• _Task statement_
Exclude images and print all the records verbatim.

==== Source information

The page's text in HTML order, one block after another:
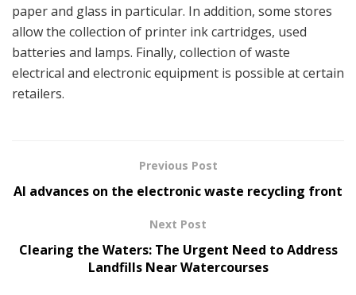
paper and glass in particular. In addition, some stores
allow the collection of printer ink cartridges, used
batteries and lamps. Finally, collection of waste
electrical and electronic equipment is possible at certain
retailers.
Previous Post
AI advances on the electronic waste recycling front
Next Post
Clearing the Waters: The Urgent Need to Address
Landfills Near Watercourses
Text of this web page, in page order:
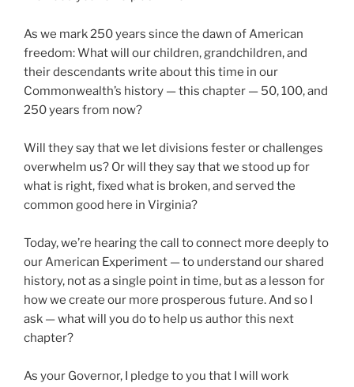
As we mark 250 years since the dawn of American
freedom: What will our children, grandchildren, and
their descendants write about this time in our
Commonwealth’s history — this chapter — 50, 100, and
250 years from now?
Will they say that we let divisions fester or challenges
overwhelm us? Or will they say that we stood up for
what is right, fixed what is broken, and served the
common good here in Virginia?
Today, we’re hearing the call to connect more deeply to
our American Experiment — to understand our shared
history, not as a single point in time, but as a lesson for
how we create our more prosperous future. And so I
ask — what will you do to help us author this next
chapter?
As your Governor, I pledge to you that I will work

========

• _Solution_
The page's text in HTML order, one block after another:
paper and glass in particular. In addition, some stores
allow the collection of printer ink cartridges, used
batteries and lamps. Finally, collection of waste
electrical and electronic equipment is possible at certain
retailers.
Previous Post
AI advances on the electronic waste recycling front
Next Post
Clearing the Waters: The Urgent Need to Address
Landfills Near Watercourses
Text of this web page, in page order:
As we mark 250 years since the dawn of American
freedom: What will our children, grandchildren, and
their descendants write about this time in our
Commonwealth’s history — this chapter — 50, 100, and
250 years from now?
Will they say that we let divisions fester or challenges
overwhelm us? Or will they say that we stood up for
what is right, fixed what is broken, and served the
common good here in Virginia?
Today, we’re hearing the call to connect more deeply to
our American Experiment — to understand our shared
history, not as a single point in time, but as a lesson for
how we create our more prosperous future. And so I
ask — what will you do to help us author this next
chapter?
As your Governor, I pledge to you that I will work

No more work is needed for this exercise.